End-to-end forward pass
Trace a forward pass. Model processes a batch of sequences with N=8192 tokens. In the attention layer, Q/K/V are computed as usual: shape [B, H, N, d].
For each head in each batch, Flash Attention runs. It picks tile sizes: Br (query rows per tile) = 128; Bc (key columns per tile) = 128. Total tiles: 64 Q blocks × 64 K/V blocks = 4096 tiles per head. Each tile is 128 rows × 128 cols × d = ~64 KB, fits in SRAM.
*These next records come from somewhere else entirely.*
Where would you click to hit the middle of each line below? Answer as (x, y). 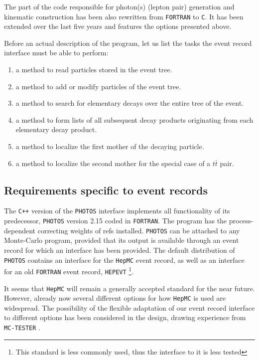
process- (241, 221)
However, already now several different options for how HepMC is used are (115, 298)
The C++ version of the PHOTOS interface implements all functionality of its (117, 211)
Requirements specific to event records (106, 190)
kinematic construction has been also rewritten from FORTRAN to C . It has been (124, 16)
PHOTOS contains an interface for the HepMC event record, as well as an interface (124, 260)
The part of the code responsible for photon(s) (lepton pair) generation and (119, 6)
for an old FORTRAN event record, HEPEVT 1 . (69, 270)
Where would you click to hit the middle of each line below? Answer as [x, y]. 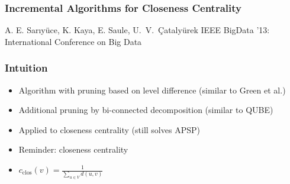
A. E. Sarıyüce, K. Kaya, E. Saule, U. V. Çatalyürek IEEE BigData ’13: [137, 30]
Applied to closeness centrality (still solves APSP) [109, 129]
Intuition [26, 68]
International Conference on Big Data [73, 41]
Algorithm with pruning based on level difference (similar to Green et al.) [152, 90]
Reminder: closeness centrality [73, 149]
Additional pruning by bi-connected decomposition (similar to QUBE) [146, 110]
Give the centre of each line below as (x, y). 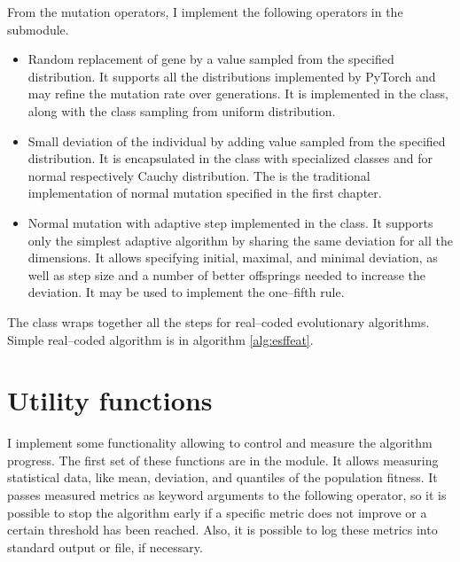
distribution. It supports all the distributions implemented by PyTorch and (232, 76)
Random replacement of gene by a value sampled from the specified (211, 59)
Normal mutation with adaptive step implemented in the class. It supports (230, 222)
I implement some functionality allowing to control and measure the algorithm (220, 443)
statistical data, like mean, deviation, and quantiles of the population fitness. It (222, 477)
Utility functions (110, 400)
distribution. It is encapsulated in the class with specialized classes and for (230, 158)
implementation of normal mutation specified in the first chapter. (205, 193)
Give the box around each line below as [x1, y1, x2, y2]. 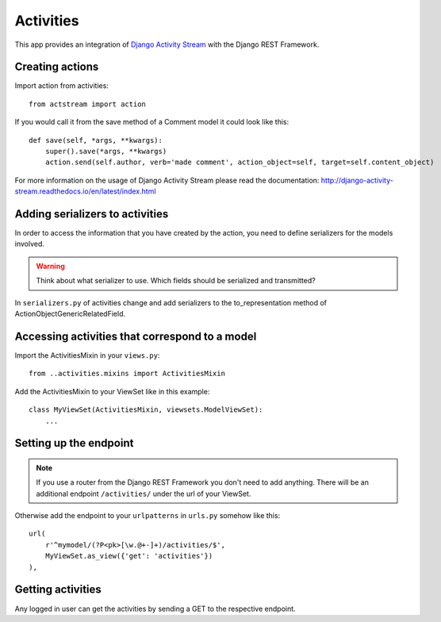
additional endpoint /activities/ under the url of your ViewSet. [36, 489, 251, 498]
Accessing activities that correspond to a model [14, 329, 257, 343]
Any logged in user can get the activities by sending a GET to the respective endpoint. [14, 604, 297, 613]
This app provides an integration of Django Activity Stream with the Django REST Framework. [14, 40, 320, 49]
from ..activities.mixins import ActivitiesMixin [29, 369, 226, 378]
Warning [36, 261, 65, 271]
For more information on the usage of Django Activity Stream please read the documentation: [14, 175, 320, 185]
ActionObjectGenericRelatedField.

The outer loop iterates over Q blocks. For each Q block, load into SRAM. Initialize running max m = -infty, denominator l = 0, accumulator O = 0.
Inner loop over K, V blocks. Load Kj, Vj into SRAM. Compute Sij = Qi · Kj^T (small matrix in SRAM). Compute mij = max(Sij), Pij = exp(Sij - mij).
Update running: new_m = max(m, mij); rescale prior l and O by exp(m - new_m); add exp(mij - new_m) · Pij · Vj. Continue.
After all K, V blocks, output for Qi is O / l. Write back to HBM. Move to next Q block.
Result: same math as standard attention, computed with a fraction of HBM traffic. Speedup: 2-3x on typical H100 workloads. No accuracy loss.